## [Your task]
Pictures should not appear in the copy; the records themselves must be written out exactly.

## [Records shown]
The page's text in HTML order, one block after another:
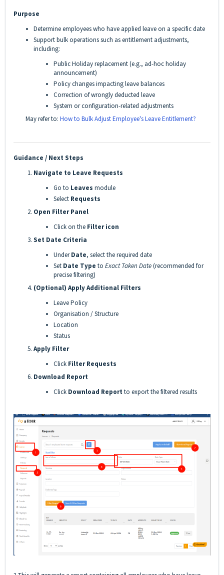
Purpose
Determine employees who have applied leave on a specific date
Support bulk operations such as entitlement adjustments,
including:
Public Holiday replacement (e.g., ad-hoc holiday
announcement)
Policy changes impacting leave balances
Correction of wrongly deducted leave
System or configuration-related adjustments
May refer to: How to Bulk Adjust Employee's Leave Entitlement?
Guidance / Next Steps
Navigate to Leave Requests
Go to Leaves module
Select Requests
Open Filter Panel
Click on the Filter icon
Set Date Criteria
UnderDate, select the required date
Set Date Type to Exact Taken Date(recommended for
precise filtering)
(Optional) Apply Additional Filters
Leave Policy
Organisation / Structure
Location
Status
Apply Filter
Click Filter Requests
Download Report
Click Download Reportto export the filtered results
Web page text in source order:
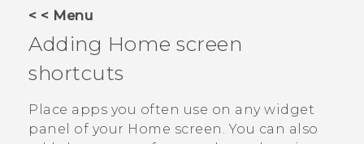
VIVERSE
SUPPORT
HTC Devices & Accessories
Video Tutorials
< < Menu
Adding Home screen
shortcuts
Place apps you often use on any widget
panel of your Home screen. You can also
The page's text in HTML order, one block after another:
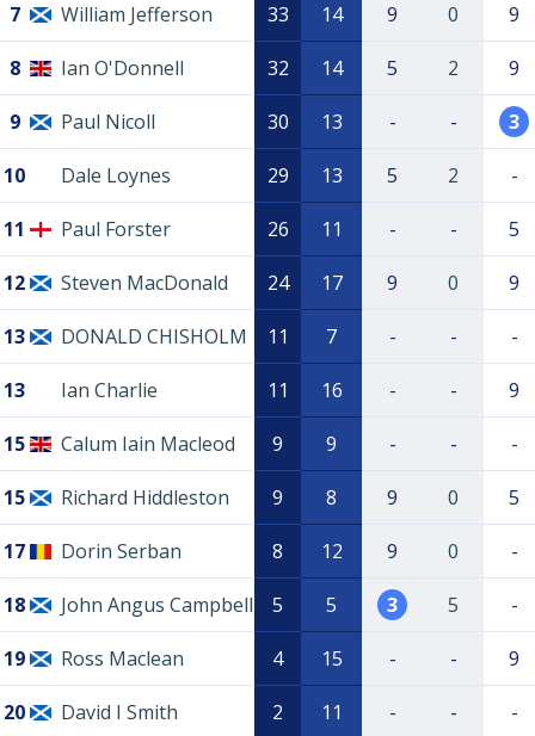
7 William Jefferson 33 14 9 0 9
8 Ian O'Donnell 32 14 5 2 9
9 Paul Nicoll 30 13 - - 3
10 Dale Loynes 29 13 5 2 -
11 Paul Forster 26 11 - - 5
12 Steven MacDonald 24 17 9 0 9
13 DONALD CHISHOLM 11 7 - - -
13 Ian Charlie 11 16 - - 9
15 Calum Iain Macleod 9 9 - - -
15 Richard Hiddleston 9 8 9 0 5
17 Dorin Serban 8 12 9 0 -
18 John Angus Campbell 5 5 3 5 -
19 Ross Maclean 4 15 - - 9
20 David I Smith 2 11 - - -
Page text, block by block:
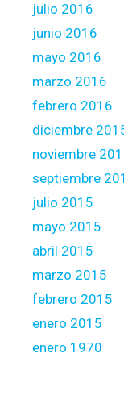
julio 2016
junio 2016
mayo 2016
marzo 2016
febrero 2016
diciembre
noviembre
septiembre
julio 2015
mayo 2015
abril 2015
marzo 2015
febrero 2015
enero 2015
enero 1970
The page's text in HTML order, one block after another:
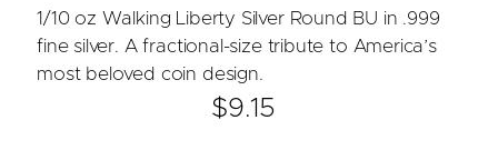
1/10 oz Walking Liberty Silver Round BU in .999
fine silver. A fractional-size tribute to America’s
most beloved coin design.
$9.15
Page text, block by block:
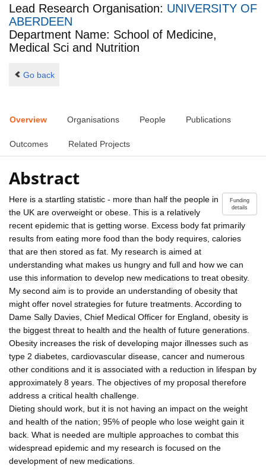
Lead Research Organisation: UNIVERSITY OF
ABERDEEN
Department Name: School of Medicine,
Medical Sci and Nutrition
Go back
Overview Organisations People Publications
Outcomes Related Projects
Abstract
Funding
details
Here is a startling statistic - more than half the people in
the UK are overweight or obese. This is a relatively
recent epidemic that is getting worse. Excess body fat primarily
results from eating more food than the body requires, calories
that are then stored as fat. My research is aimed at
understanding what makes us hungry and full and how we can
use this information to develop new medications to treat obesity.
My second aim is to provide an understanding of obesity that
might offer novel strategies for future treatments. According to
Dame Sally Davies, Chief Medical Officer for England, obesity is
the biggest threat to health and the health of future generations.
Obesity increases the risk of developing major illnesses such as
type 2 diabetes, cardiovascular disease, cancer and numerous
other conditions and it is associated with a reduction in lifespan by
approximately 8 years. The objectives of my proposal therefore
address a critical health challenge.
Dieting should work, but it is not having an impact on the weight
and health of the nation; 95% of people who lose weight gain it
back. What is needed are multiple approaches to combat this
widespread epidemic and my research is focused on the
development of new medications.
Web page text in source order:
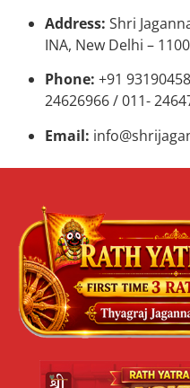
Address: Shri
INA, New Delhi –
Phone: +91
24626966 / 011-
Email:
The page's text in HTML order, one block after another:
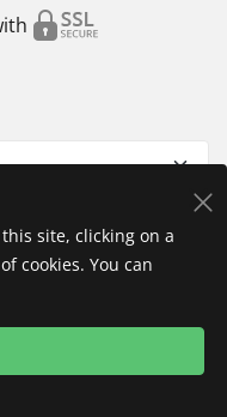
site, clicking on a
cookies. You can
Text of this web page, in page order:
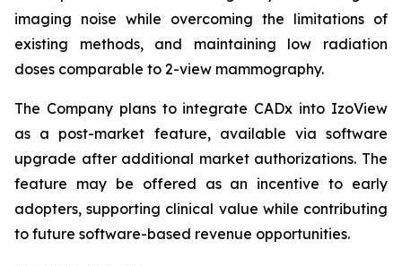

## [Result of the task]
The page's text in HTML order, one block after another:
Purpose
Determine employees who have applied leave on a specific date
Support bulk operations such as entitlement adjustments,
including:
Public Holiday replacement (e.g., ad-hoc holiday
announcement)
Policy changes impacting leave balances
Correction of wrongly deducted leave
System or configuration-related adjustments
May refer to: How to Bulk Adjust Employee's Leave Entitlement?
Guidance / Next Steps
Navigate to Leave Requests
Go to Leaves module
Select Requests
Open Filter Panel
Click on the Filter icon
Set Date Criteria
UnderDate, select the required date
Set Date Type to Exact Taken Date(recommended for
precise filtering)
(Optional) Apply Additional Filters
Leave Policy
Organisation / Structure
Location
Status
Apply Filter
Click Filter Requests
Download Report
Click Download Reportto export the filtered results
Web page text in source order:
VIVERSE
SUPPORT
HTC Devices & Accessories
Video Tutorials
< < Menu
Adding Home screen
shortcuts
Place apps you often use on any widget
panel of your Home screen. You can also
The page's text in HTML order, one block after another:
7 William Jefferson 33 14 9 0 9
8 Ian O'Donnell 32 14 5 2 9
9 Paul Nicoll 30 13 - - 3
10 Dale Loynes 29 13 5 2 -
11 Paul Forster 26 11 - - 5
12 Steven MacDonald 24 17 9 0 9
13 DONALD CHISHOLM 11 7 - - -
13 Ian Charlie 11 16 - - 9
15 Calum Iain Macleod 9 9 - - -
15 Richard Hiddleston 9 8 9 0 5
17 Dorin Serban 8 12 9 0 -
18 John Angus Campbell 5 5 3 5 -
19 Ross Maclean 4 15 - - 9
20 David I Smith 2 11 - - -
Page text, block by block:
julio 2016
junio 2016
mayo 2016
marzo 2016
febrero 2016
diciembre
noviembre
septiembre
julio 2015
mayo 2015
abril 2015
marzo 2015
febrero 2015
enero 2015
enero 1970
The page's text in HTML order, one block after another:
1/10 oz Walking Liberty Silver Round BU in .999
fine silver. A fractional-size tribute to America’s
most beloved coin design.
$9.15
Page text, block by block:
Lead Research Organisation: UNIVERSITY OF
ABERDEEN
Department Name: School of Medicine,
Medical Sci and Nutrition
Go back
Overview Organisations People Publications
Outcomes Related Projects
Abstract
Funding
details
Here is a startling statistic - more than half the people in
the UK are overweight or obese. This is a relatively
recent epidemic that is getting worse. Excess body fat primarily
results from eating more food than the body requires, calories
that are then stored as fat. My research is aimed at
understanding what makes us hungry and full and how we can
use this information to develop new medications to treat obesity.
My second aim is to provide an understanding of obesity that
might offer novel strategies for future treatments. According to
Dame Sally Davies, Chief Medical Officer for England, obesity is
the biggest threat to health and the health of future generations.
Obesity increases the risk of developing major illnesses such as
type 2 diabetes, cardiovascular disease, cancer and numerous
other conditions and it is associated with a reduction in lifespan by
approximately 8 years. The objectives of my proposal therefore
address a critical health challenge.
Dieting should work, but it is not having an impact on the weight
and health of the nation; 95% of people who lose weight gain it
back. What is needed are multiple approaches to combat this
widespread epidemic and my research is focused on the
development of new medications.
Web page text in source order:
Address: Shri
INA, New Delhi –
Phone: +91
24626966 / 011-
Email:
The page's text in HTML order, one block after another:
site, clicking on a
cookies. You can
Text of this web page, in page order:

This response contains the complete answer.